“Amak, Hanum ingin bicara.” ucap Hanum kepada Amak yang sedang membereskan anyamannya.
“Bicaralah, Amak tak banyak waktu.” Jawab Amak singkat.
“Lusa Hanum berangkat ke Pariaman mak, panggilan sudah datang.” Ucap Hanum.
“Amak tak punya banyak bekal buat kau pergi, bawalah ini buat simpanan kau disana.” Jawab Amak tak terduga oleh Hanum. Amak memberikan beberapa lembar rupiah untuk bekalnya, dibalik itu Amak sudah mempertimbangkan keberangkatan Hanum melanjutkan pendidikannya ke kota Pariaman.
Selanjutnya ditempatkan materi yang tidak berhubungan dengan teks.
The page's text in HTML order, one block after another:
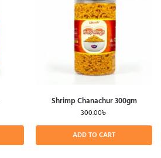
Shrimp Chanachur 300gm
300.00৳
ADD TO CART
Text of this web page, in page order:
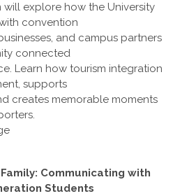
will explore how the University
convention
and campus partners
connected
Learn how tourism integration
supports
creates memorable moments
Communicating with
Students
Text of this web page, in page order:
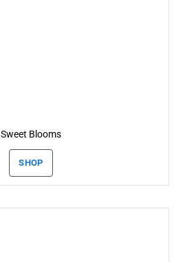
Sweet Blooms
SHOP
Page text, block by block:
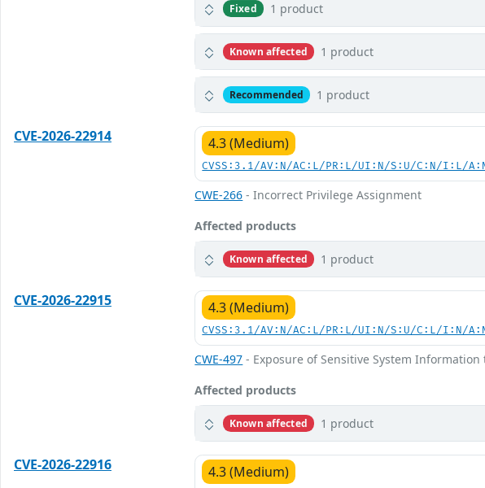
Fixed 1 product
Known affected 1 product
Recommended 1 product
CVE-2026-22914 4.3 (Medium)
CVSS:3.1/AV:N/AC:L/PR:L/UI:N/S:U/C:N/I:L/
CWE-266 - Incorrect Privilege Assignment
Affected products
Known affected 1 product
CVE-2026-22915 4.3 (Medium)
CVSS:3.1/AV:N/AC:L/PR:L/UI:N/S:U/C:L/I:N/
CWE-497 - Exposure of Sensitive System
Affected products
Known affected 1 product
CVE-2026-22916 4.3 (Medium)
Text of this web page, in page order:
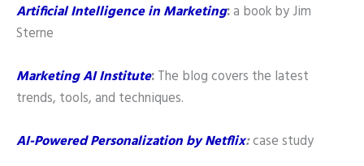
Artificial Intelligence in Marketing:a book by Jim
Sterne
Marketing AI Institute:The blog covers the latest
trends, tools, and techniques.
AI-Powered Personalization by Netflix:case study
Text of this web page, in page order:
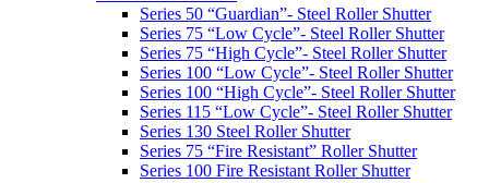
Series 50 “Guardian”- Steel Roller Shutter
Series 75 “Low Cycle”- Steel Roller Shutter
Series 75 “High Cycle”- Steel Roller Shutter
Series 100 “Low Cycle”- Steel Roller Shutter
Series 100 “High Cycle”- Steel Roller Shutter
Series 115 “Low Cycle”- Steel Roller Shutter
Series 130 Steel Roller Shutter
Series 75 “Fire Resistant” Roller Shutter
Series 100 Fire Resistant Roller Shutter
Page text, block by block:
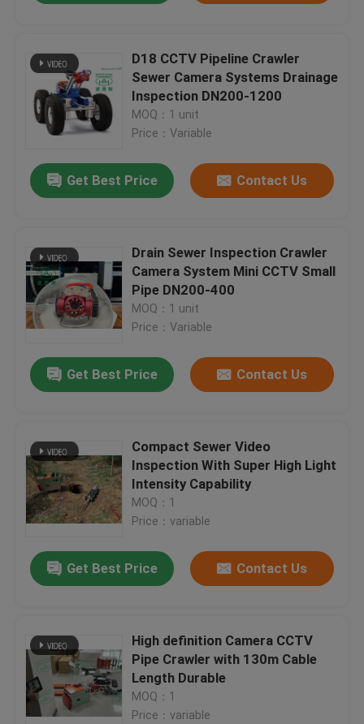
D18 CCTV Pipeline Crawler
Sewer Camera Systems Drainage
Inspection DN200-1200
MOQ：1 unit
Price：Variable
Get Best Price Contact Us
Drain Sewer Inspection Crawler
Camera System Mini CCTV Small
Pipe DN200-400
MOQ：1 unit
Price：Variable
Get Best Price Contact Us
Compact Sewer Video
Inspection With Super High Light
Intensity Capability
MOQ：1
Price：variable
Get Best Price Contact Us
High definition Camera CCTV
Pipe Crawler with 130m Cable
Length Durable
MOQ：1
Price：variable
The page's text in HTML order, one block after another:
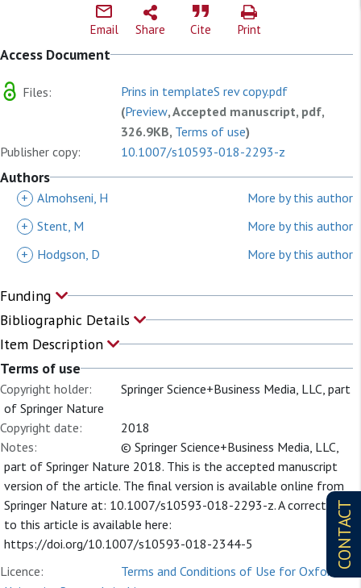
CONTACT
Email Share Cite Print
Access Document
Files:
Prins in templateS rev copy.pdf
(Preview, Accepted manuscript, pdf,
326.9KB, Terms of use)
Publisher copy:
10.1007/s10593-018-2293-z
Authors
+ Almohseni, H
More by this author
+ Stent, M
More by this author
+
Hodgson, D More by this author
Funding
Bibliographic Details
Item Description
Terms of use
Copyright holder:
Springer Science+Business Media, LLC, part
of Springer Nature
Copyright date:
2018
Notes:
© Springer Science+Business Media, LLC,
part of Springer Nature 2018. This is the accepted manuscript
version of the article. The final version is available online from
Springer Nature at: 10.1007/s10593-018-2293-z. A correction
to this article is available here:
https://doi.org/10.1007/s10593-018-2344-5
Licence:
Terms and Conditions of Use for Oxford
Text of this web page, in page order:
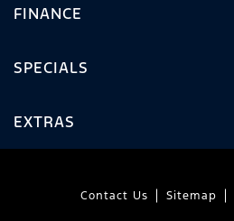
FINANCE
SPECIALS
EXTRAS
Contact Us Sitemap
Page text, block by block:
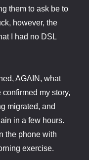
them to ask be to
however, the
I had no DSL
AGAIN, what
my story,
migrated, and
in a few hours.
the phone with
exercise.

“Apakah kau mengizinkanku pergi Amak? “ Ucap Hanum tak percaya.
“Hmmm.” Gumam Amak pergi dari hadapan Hanum.
Sedih bercampur senang, tak tahu apa yang sebenarnya ia rasakan setelah mendengar jawaban Amak, namun ia telah berjanji untuk tidak menyia-nyiakan kesempatan ini.
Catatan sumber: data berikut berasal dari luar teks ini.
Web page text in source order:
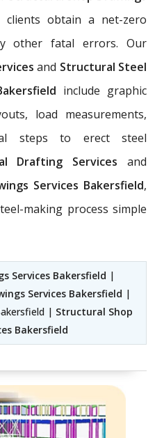
clients obtain a net-zero
other fatal errors. Our
and Structural Steel
include graphic
load measurements,
steps to erect steel
Drafting Servicesand
Services Bakersfield,
making process simple
Services Bakersfield |
Services Bakersfield |
| Structural Shop
Bakersfield
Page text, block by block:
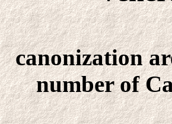
The
canonization
number of
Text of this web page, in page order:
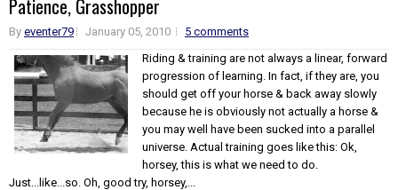
Patience, Grasshopper
By eventer79 January 05, 2010
5 comments
Riding & training are not always a linear, forward
progression of learning. In fact, if they are, you
should get off your horse & back away slowly
because he is obviously not actually a horse &
you may well have been sucked into a parallel
universe. Actual training goes like this: Ok,
horsey, this is what we need to do.
Just...like...so. Oh, good try, horsey,...
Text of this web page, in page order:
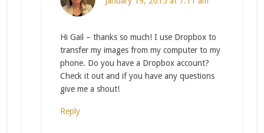
Hi Gail – thanks so much! I use Dropbox to
transfer my images from my computer to my
phone. Do you have a Dropbox account?
Check it out and if you have any questions
give me a shout!
Reply
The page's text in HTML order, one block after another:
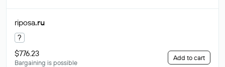
riposa.ru
?
$776.23
Bargaining is possible
Add to cart
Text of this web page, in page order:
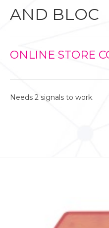
AND BLOC
ONLINE STORE
Needs 2 signals to work.
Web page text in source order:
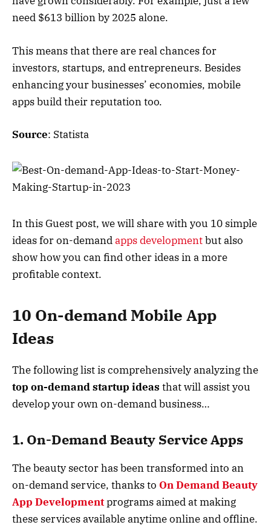
need $613 billion by 2025 alone.
This means that there are real chances for
investors, startups, and entrepreneurs. Besides
enhancing your businesses’ economies, mobile
apps build their reputation too.
Source: Statista
In this Guest post, we will share with you 10 simple
ideas for on-demandapps developmentbut also
show how you can find other ideas in a more
profitable context.
10 On-demand Mobile App
Ideas
The following list is comprehensively analyzing the
top on-demand startup ideas that will assist you
develop your own on-demand business…
1. On-Demand Beauty Service Apps
The beauty sector has been transformed into an
on-demand service, thanks to On Demand Beauty
App Developmentprograms aimed at making
these services available anytime online and offline.
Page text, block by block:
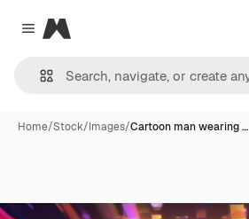
Close menu
Magnific
Home/Stock/Images/Cartoon man wearing …
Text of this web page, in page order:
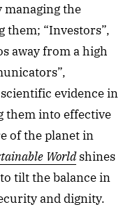
managing the
“Investors”,
away from a high
evidence in
them into effective
of the planet in
Worldshines
tilt the balance in
and dignity.
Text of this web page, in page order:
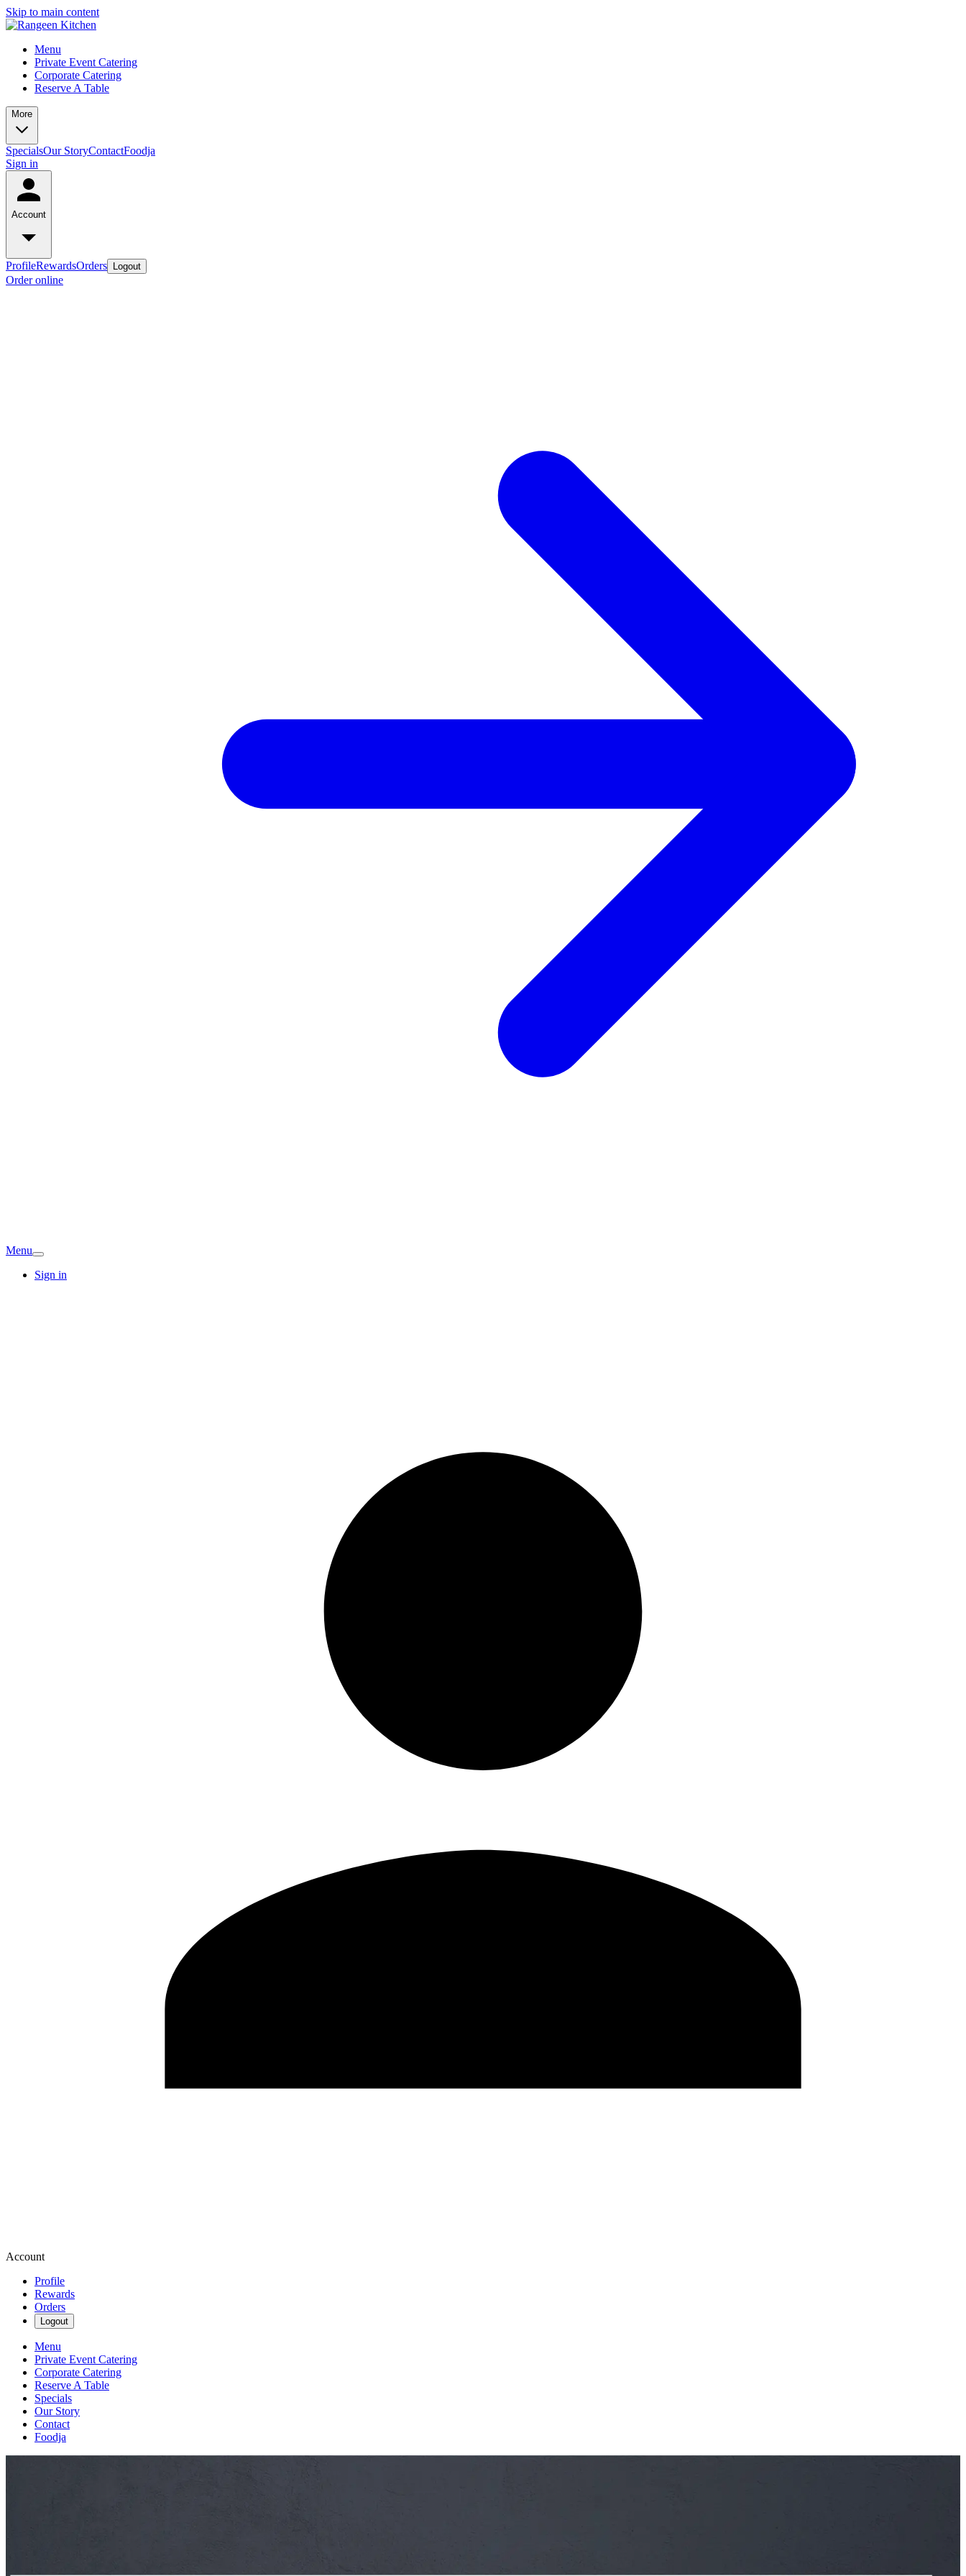
Skip to main content
Menu
Private Event Catering
Corporate Catering
Reserve A Table
More
SpecialsOur StoryContactFoodja
Sign in
Account
ProfileRewardsOrders Logout
Order online
Menu
Sign in
Account
Profile
Rewards
Orders
Logout
Menu
Private Event Catering
Corporate Catering
Reserve A Table
Specials
Our Story
Contact
Foodja
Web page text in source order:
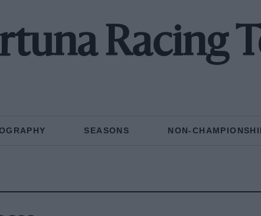
Racing
SEASONS NON-

Bulan menampakkan cahayanya di tengah malam yang sunyi, satu semester ini tidak terasa untuk seorang Hanum yang biasa dengan hidup kemandirian, sudah tiga bulan surat nya tak kunjung dibalas oleh sang Amak. Khawatir bercampur aduk perasaannya, bagaimana dengan keadaan Amak di desa. Hanum sudah mulai beradaptasi dengan lingkungan sekitarnya di tempat baru ia tinggal. Ia mahasiswa penerima beasiswa, Amak tidak perlu memikirkan tanggungan bayaran kuliahnya dan untuk kebutuhan sehari-harinya sudah terasa cukup dengan uang saku yang diberikan oleh pemerintah kepada penerima beasiswa di kota ini.
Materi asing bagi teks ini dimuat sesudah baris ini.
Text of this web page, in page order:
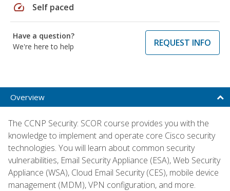
speed Self paced
Have a question?
We're here to help
REQUEST INFO
Overview
The CCNP Security: SCOR course provides you with the
knowledge to implement and operate core Cisco security
technologies. You will learn about common security
vulnerabilities, Email Security Appliance (ESA), Web Security
Appliance (WSA), Cloud Email Security (CES), mobile device
management (MDM), VPN configuration, and more.
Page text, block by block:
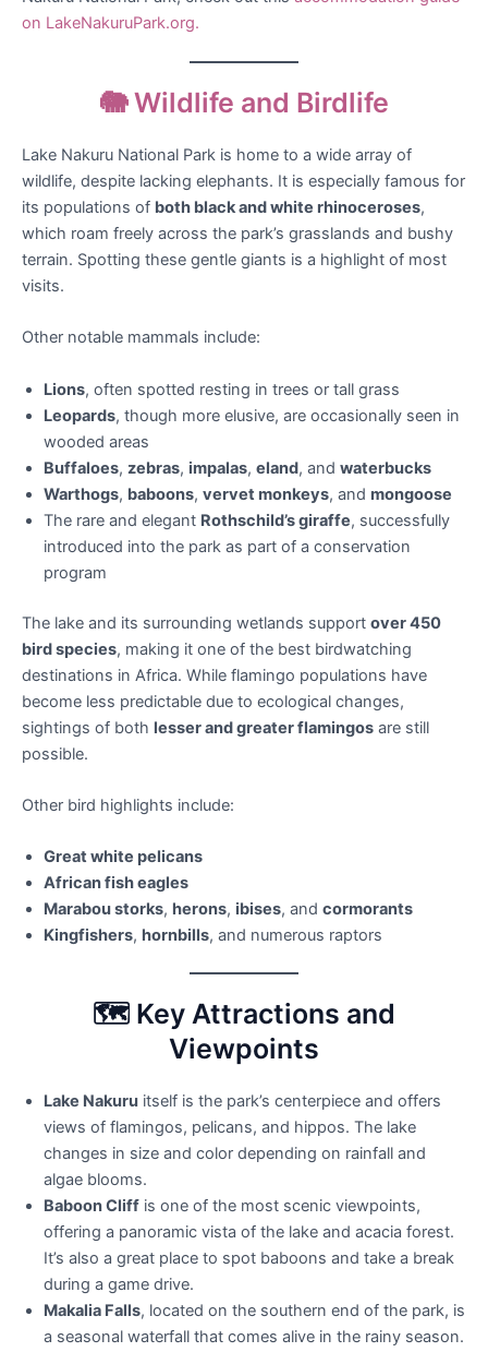
on LakeNakuruPark.org.
🐘 Wildlife and Birdlife
Lake Nakuru National Park is home to a wide array of
wildlife, despite lacking elephants. It is especially famous for
its populations of both black and white rhinoceroses,
which roam freely across the park’s grasslands and bushy
terrain. Spotting these gentle giants is a highlight of most
visits.
Other notable mammals include:
Lions, often spotted resting in trees or tall grass
Leopards, though more elusive, are occasionally seen in
wooded areas
Buffaloes, zebras, impalas, eland, and waterbucks
Warthogs, baboons, vervet monkeys, and mongoose
The rare and elegant Rothschild’s giraffe, successfully
introduced into the park as part of a conservation
program
The lake and its surrounding wetlands support over 450
bird species, making it one of the best birdwatching
destinations in Africa. While flamingo populations have
become less predictable due to ecological changes,
sightings of both lesser and greater flamingos are still
possible.
Other bird highlights include:
Great white pelicans
African fish eagles
Marabou storks, herons, ibises, and cormorants
Kingfishers, hornbills, and numerous raptors
🗺️ Key Attractions and
Viewpoints
Lake Nakuru itself is the park’s centerpiece and offers
views of flamingos, pelicans, and hippos. The lake
changes in size and color depending on rainfall and
algae blooms.
Baboon Cliff is one of the most scenic viewpoints,
offering a panoramic vista of the lake and acacia forest.
It’s also a great place to spot baboons and take a break
during a game drive.
Makalia Falls, located on the southern end of the park, is
a seasonal waterfall that comes alive in the rainy season.
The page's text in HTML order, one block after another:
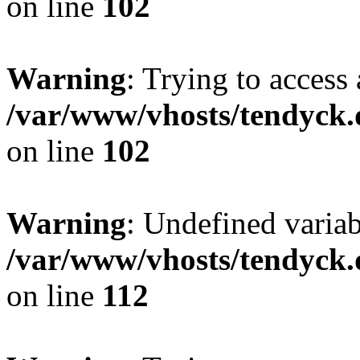
Warning: Trying to
/var/www/vhosts/
on line 102
Warning: Undefined
/var/www/vhosts/
on line 112
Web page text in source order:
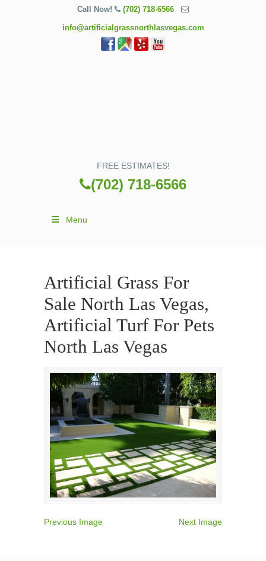
Call Now! (702) 718-6566
info@artificialgrassnorthlasvegas.com
FREE ESTIMATES!
(702) 718-6566
Menu
Artificial Grass For
Sale North Las Vegas,
Artificial Turf For Pets
North Las Vegas
Previous Image Next Image
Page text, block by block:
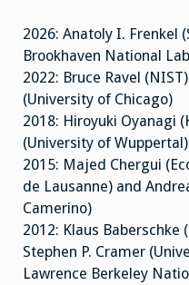
2026: Anatoly I. Frenkel
Brookhaven National
2022: Bruce Ravel
(University of Chicago)
2018: Hiroyuki Oyanagi
(University of Wuppertal)
2015: Majed Chergui
de Lausanne) and
Camerino)
2012: Klaus Baberschke
Stephen P. Cramer
Lawrence Berkeley

Suara azan berkumandang dikala fajar mulai naik, Hanum membuka matanya melirik kesekitar ruang tidurnya, bayangan itu terus muncul bukan disaat ia bangun sebelum tidur pun terus saja menghantuinya. Bayangan yang diiringi rasa itu membuat pikirannya tak karuan entah apa itu, tapi ini kali pertama ia merasakannya. “Astaghfirullahaladzim, Hanumm!” gema istighfar dalam benaknya.
“Eh Hanum!” Ucap Rengganis menyapa Hanum yang sedang berjalan ke ruangan kelasnya.
“Rengganis..” Hanum menoleh sejenak kearah Rengganis.